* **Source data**
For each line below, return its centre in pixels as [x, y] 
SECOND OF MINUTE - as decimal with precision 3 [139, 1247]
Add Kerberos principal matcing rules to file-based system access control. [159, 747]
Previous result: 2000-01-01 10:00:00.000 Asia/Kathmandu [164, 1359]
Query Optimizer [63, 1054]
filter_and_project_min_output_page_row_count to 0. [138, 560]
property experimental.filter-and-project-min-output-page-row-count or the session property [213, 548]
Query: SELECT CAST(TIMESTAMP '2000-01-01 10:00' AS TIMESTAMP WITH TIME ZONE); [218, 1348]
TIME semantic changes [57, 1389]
==
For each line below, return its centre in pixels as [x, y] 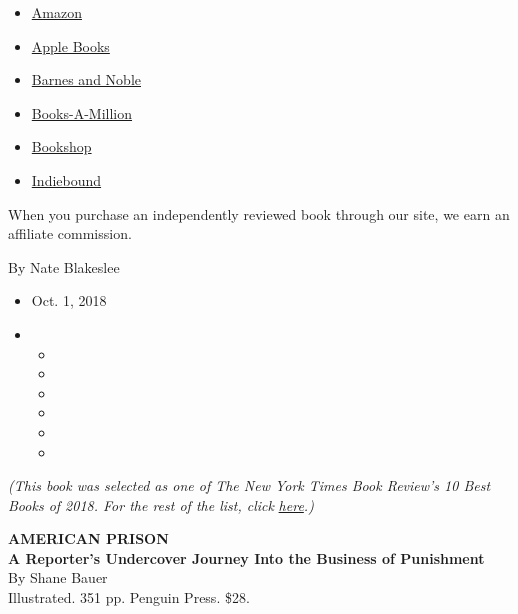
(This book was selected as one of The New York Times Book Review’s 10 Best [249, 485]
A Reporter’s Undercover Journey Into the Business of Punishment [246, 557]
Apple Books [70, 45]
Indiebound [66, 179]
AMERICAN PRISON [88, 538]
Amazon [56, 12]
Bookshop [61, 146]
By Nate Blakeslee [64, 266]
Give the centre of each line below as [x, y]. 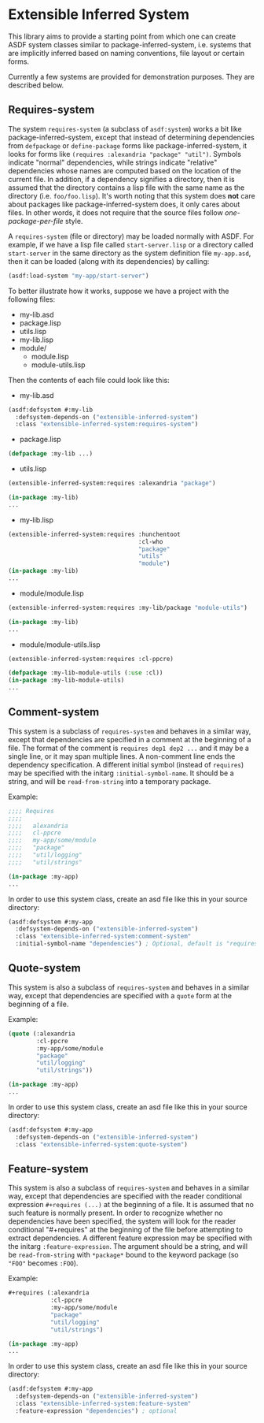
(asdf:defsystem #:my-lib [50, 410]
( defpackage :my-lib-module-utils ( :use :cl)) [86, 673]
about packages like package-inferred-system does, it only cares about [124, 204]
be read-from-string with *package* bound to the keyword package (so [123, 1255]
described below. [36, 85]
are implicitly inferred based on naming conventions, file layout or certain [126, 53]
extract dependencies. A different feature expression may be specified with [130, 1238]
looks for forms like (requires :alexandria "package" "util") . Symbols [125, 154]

* **YOUR INSTRUCTIONS**
Please copy the lines above from the line with "( defpackage :my-lib-module-utils" up to and including the line with "looks for forms", exactly as written and with nothing else.

* **ANSWER TO THIS PROBLEM**
( defpackage :my-lib-module-utils ( :use :cl)) [86, 673]
about packages like package-inferred-system does, it only cares about [124, 204]
be read-from-string with *package* bound to the keyword package (so [123, 1255]
described below. [36, 85]
are implicitly inferred based on naming conventions, file layout or certain [126, 53]
extract dependencies. A different feature expression may be specified with [130, 1238]
looks for forms like (requires :alexandria "package" "util") . Symbols [125, 154]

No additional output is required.